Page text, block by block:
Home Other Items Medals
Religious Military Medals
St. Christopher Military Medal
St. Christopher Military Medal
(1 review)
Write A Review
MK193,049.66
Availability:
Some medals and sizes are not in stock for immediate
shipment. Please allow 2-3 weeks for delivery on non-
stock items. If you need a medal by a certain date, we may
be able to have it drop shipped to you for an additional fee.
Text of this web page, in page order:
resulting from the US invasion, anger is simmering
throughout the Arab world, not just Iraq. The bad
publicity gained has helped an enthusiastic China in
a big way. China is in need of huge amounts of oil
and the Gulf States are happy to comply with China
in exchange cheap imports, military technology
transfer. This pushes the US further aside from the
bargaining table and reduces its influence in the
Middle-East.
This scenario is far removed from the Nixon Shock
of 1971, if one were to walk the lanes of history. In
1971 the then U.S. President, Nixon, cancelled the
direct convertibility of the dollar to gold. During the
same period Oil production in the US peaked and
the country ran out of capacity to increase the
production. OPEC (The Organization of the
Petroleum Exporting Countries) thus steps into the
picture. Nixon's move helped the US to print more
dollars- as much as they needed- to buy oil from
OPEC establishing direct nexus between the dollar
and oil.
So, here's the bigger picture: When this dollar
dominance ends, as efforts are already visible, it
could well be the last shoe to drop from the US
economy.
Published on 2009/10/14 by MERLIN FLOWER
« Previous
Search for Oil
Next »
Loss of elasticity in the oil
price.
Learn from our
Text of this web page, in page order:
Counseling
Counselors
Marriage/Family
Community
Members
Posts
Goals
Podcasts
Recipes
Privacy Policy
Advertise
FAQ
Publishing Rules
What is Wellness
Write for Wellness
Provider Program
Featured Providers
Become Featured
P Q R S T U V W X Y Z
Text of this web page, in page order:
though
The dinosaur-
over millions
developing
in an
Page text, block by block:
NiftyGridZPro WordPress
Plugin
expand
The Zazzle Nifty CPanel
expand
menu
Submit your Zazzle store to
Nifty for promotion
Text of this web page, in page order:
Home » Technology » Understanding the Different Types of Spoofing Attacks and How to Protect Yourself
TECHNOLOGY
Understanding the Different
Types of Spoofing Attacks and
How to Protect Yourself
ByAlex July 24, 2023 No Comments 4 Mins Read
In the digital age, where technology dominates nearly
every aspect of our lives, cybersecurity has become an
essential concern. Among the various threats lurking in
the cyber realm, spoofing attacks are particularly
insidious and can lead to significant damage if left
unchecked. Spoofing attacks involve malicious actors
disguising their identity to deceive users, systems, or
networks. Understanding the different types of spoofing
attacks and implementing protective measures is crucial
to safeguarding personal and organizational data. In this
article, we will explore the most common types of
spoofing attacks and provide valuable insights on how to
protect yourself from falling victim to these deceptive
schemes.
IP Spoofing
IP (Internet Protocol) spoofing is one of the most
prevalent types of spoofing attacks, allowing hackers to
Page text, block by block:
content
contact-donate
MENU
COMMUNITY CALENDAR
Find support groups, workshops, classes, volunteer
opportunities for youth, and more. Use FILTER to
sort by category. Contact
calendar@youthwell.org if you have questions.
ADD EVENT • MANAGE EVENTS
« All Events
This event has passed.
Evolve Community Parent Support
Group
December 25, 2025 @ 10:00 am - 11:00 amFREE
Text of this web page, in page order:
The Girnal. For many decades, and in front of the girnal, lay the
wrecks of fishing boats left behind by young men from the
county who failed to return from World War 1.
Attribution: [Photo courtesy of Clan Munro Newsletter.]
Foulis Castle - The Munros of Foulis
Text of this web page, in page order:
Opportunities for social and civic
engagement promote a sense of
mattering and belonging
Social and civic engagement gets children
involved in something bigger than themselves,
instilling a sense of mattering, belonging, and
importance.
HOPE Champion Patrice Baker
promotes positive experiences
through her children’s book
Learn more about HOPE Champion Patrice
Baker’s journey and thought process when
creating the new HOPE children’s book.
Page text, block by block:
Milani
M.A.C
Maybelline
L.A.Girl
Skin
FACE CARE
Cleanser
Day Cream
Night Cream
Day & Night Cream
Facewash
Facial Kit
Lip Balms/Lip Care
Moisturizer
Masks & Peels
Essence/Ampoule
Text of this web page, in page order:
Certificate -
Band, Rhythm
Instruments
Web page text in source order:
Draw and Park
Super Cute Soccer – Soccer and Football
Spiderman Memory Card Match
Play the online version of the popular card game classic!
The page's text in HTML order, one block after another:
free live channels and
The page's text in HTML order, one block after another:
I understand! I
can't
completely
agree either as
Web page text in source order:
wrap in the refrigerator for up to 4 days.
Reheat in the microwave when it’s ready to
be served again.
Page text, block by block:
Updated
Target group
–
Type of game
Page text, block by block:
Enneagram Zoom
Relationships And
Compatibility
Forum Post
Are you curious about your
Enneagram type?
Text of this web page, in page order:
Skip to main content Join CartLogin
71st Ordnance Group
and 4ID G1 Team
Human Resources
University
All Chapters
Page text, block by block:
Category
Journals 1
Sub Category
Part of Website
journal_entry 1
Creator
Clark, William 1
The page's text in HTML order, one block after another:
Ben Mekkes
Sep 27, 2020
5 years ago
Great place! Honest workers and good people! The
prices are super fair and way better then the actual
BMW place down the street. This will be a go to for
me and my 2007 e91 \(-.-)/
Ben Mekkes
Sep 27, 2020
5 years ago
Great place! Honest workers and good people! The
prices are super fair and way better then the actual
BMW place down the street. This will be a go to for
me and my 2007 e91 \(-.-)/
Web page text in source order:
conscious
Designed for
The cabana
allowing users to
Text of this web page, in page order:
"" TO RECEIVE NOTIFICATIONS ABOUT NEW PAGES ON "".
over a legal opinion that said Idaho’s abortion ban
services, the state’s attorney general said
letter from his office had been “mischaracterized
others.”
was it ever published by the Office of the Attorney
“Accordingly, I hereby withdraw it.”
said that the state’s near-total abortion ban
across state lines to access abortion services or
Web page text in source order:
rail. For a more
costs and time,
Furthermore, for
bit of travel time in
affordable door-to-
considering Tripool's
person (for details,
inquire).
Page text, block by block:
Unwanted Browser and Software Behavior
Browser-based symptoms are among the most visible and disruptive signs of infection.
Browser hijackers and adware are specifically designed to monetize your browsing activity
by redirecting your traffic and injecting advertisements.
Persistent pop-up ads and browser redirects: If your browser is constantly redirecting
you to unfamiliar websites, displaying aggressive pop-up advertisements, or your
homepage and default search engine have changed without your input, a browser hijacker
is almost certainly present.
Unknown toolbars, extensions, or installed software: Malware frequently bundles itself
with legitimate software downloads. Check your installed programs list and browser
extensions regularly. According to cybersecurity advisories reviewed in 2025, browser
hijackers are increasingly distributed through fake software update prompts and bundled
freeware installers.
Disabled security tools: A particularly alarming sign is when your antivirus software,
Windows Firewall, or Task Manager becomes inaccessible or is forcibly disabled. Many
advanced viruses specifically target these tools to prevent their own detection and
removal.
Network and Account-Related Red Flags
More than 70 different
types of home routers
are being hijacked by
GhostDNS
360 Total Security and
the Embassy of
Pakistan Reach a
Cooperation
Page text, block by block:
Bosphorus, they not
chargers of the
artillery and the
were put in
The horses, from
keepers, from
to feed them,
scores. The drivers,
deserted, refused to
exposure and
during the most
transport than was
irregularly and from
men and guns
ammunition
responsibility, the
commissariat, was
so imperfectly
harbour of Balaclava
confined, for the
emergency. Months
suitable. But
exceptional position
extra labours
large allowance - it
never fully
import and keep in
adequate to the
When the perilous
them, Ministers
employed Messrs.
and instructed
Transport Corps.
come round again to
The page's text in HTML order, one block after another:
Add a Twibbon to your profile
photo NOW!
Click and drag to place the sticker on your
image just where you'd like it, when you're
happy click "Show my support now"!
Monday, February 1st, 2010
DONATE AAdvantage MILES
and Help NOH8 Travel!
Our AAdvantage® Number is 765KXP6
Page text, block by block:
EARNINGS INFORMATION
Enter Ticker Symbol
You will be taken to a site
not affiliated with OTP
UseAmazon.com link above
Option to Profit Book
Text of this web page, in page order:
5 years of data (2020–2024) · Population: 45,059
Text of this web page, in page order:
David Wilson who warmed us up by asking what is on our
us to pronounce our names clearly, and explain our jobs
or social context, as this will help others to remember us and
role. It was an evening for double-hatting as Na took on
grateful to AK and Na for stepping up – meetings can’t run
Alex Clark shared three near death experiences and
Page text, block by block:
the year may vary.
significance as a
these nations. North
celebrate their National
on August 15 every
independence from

..............................

● Work item
Write out only the lines from the very start of the entries above to the line that includes "stock items. If", both ends included, each one unchanged.

● Task result
Page text, block by block:
Home Other Items Medals
Religious Military Medals
St. Christopher Military Medal
St. Christopher Military Medal
(1 review)
Write A Review
MK193,049.66
Availability:
Some medals and sizes are not in stock for immediate
shipment. Please allow 2-3 weeks for delivery on non-
stock items. If you need a medal by a certain date, we may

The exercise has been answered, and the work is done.